▸ **Task directions**: Please return each of the entries exactly, minus their pictures.

▸ **Dataset records**:
☆ ☆ ☆ ☆

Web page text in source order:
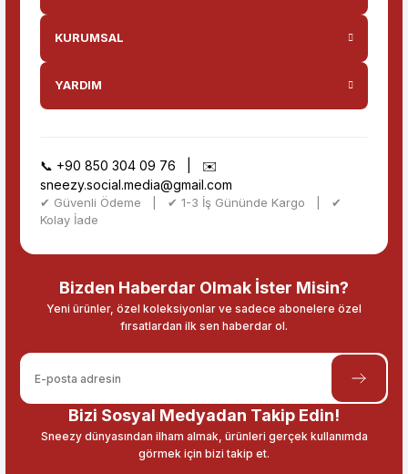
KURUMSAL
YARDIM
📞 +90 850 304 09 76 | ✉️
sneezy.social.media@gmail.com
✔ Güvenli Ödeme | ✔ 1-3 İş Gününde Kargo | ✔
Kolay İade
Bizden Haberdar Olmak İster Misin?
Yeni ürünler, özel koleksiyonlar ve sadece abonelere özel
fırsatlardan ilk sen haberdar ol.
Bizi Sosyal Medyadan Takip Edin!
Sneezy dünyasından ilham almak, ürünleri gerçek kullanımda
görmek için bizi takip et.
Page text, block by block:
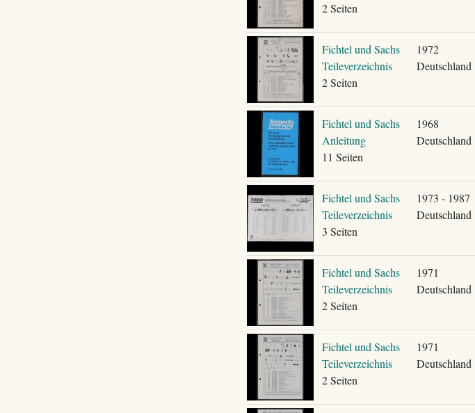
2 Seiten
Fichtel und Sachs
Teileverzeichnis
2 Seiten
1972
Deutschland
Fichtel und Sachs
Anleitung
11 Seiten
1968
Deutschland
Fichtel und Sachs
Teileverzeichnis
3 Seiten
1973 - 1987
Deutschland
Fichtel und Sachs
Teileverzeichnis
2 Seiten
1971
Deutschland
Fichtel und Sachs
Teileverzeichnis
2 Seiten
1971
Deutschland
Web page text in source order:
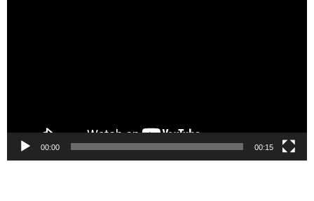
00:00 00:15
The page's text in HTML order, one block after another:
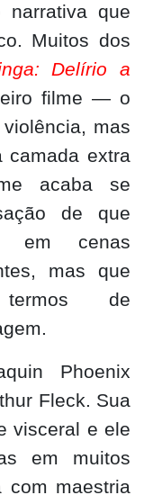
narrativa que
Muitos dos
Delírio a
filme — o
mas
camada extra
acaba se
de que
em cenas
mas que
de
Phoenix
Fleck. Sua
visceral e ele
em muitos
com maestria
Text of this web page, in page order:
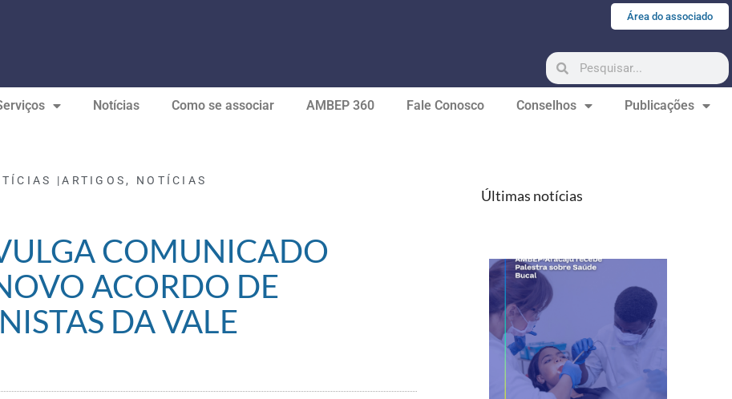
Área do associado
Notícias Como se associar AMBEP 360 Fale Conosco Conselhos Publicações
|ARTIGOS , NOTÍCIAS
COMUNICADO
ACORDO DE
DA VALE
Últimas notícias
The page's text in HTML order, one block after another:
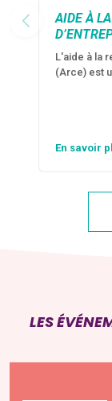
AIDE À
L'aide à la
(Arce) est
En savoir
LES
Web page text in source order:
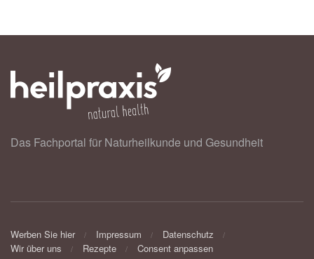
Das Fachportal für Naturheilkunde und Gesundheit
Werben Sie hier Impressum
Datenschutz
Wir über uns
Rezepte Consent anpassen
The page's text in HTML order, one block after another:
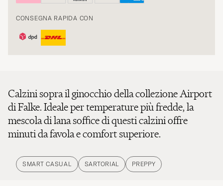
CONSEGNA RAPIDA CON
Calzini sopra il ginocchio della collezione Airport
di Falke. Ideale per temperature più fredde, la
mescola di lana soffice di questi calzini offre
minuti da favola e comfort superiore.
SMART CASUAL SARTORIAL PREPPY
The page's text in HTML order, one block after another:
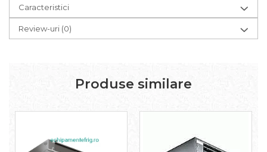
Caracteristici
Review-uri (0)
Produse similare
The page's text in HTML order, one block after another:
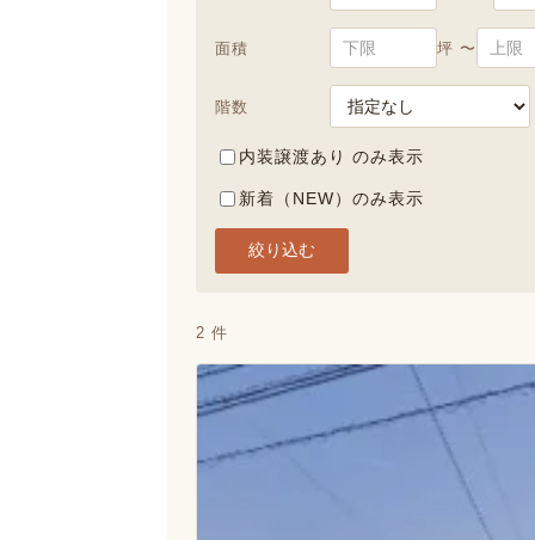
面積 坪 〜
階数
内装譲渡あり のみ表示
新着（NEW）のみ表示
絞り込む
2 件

☆ ☆ ☆ ☆

▸ **Response**:
Web page text in source order:
KURUMSAL
YARDIM
📞 +90 850 304 09 76 | ✉️
sneezy.social.media@gmail.com
✔ Güvenli Ödeme | ✔ 1-3 İş Gününde Kargo | ✔
Kolay İade
Bizden Haberdar Olmak İster Misin?
Yeni ürünler, özel koleksiyonlar ve sadece abonelere özel
fırsatlardan ilk sen haberdar ol.
Bizi Sosyal Medyadan Takip Edin!
Sneezy dünyasından ilham almak, ürünleri gerçek kullanımda
görmek için bizi takip et.
Page text, block by block:
2 Seiten
Fichtel und Sachs
Teileverzeichnis
2 Seiten
1972
Deutschland
Fichtel und Sachs
Anleitung
11 Seiten
1968
Deutschland
Fichtel und Sachs
Teileverzeichnis
3 Seiten
1973 - 1987
Deutschland
Fichtel und Sachs
Teileverzeichnis
2 Seiten
1971
Deutschland
Fichtel und Sachs
Teileverzeichnis
2 Seiten
1971
Deutschland
Web page text in source order:
00:00 00:15
The page's text in HTML order, one block after another:
narrativa que
Muitos dos
Delírio a
filme — o
mas
camada extra
acaba se
de que
em cenas
mas que
de
Phoenix
Fleck. Sua
visceral e ele
em muitos
com maestria
Text of this web page, in page order:
Área do associado
Notícias Como se associar AMBEP 360 Fale Conosco Conselhos Publicações
|ARTIGOS , NOTÍCIAS
COMUNICADO
ACORDO DE
DA VALE
Últimas notícias
The page's text in HTML order, one block after another:
AIDE À
L'aide à la
(Arce) est
En savoir
LES
Web page text in source order:
Das Fachportal für Naturheilkunde und Gesundheit
Werben Sie hier Impressum
Datenschutz
Wir über uns
Rezepte Consent anpassen
The page's text in HTML order, one block after another:
CONSEGNA RAPIDA CON
Calzini sopra il ginocchio della collezione Airport
di Falke. Ideale per temperature più fredde, la
mescola di lana soffice di questi calzini offre
minuti da favola e comfort superiore.
SMART CASUAL SARTORIAL PREPPY
The page's text in HTML order, one block after another:
Caracteristici
Review-uri (0)
Produse similare
The page's text in HTML order, one block after another:
面積 坪 〜
階数
内装譲渡あり のみ表示
新着（NEW）のみ表示
絞り込む
2 件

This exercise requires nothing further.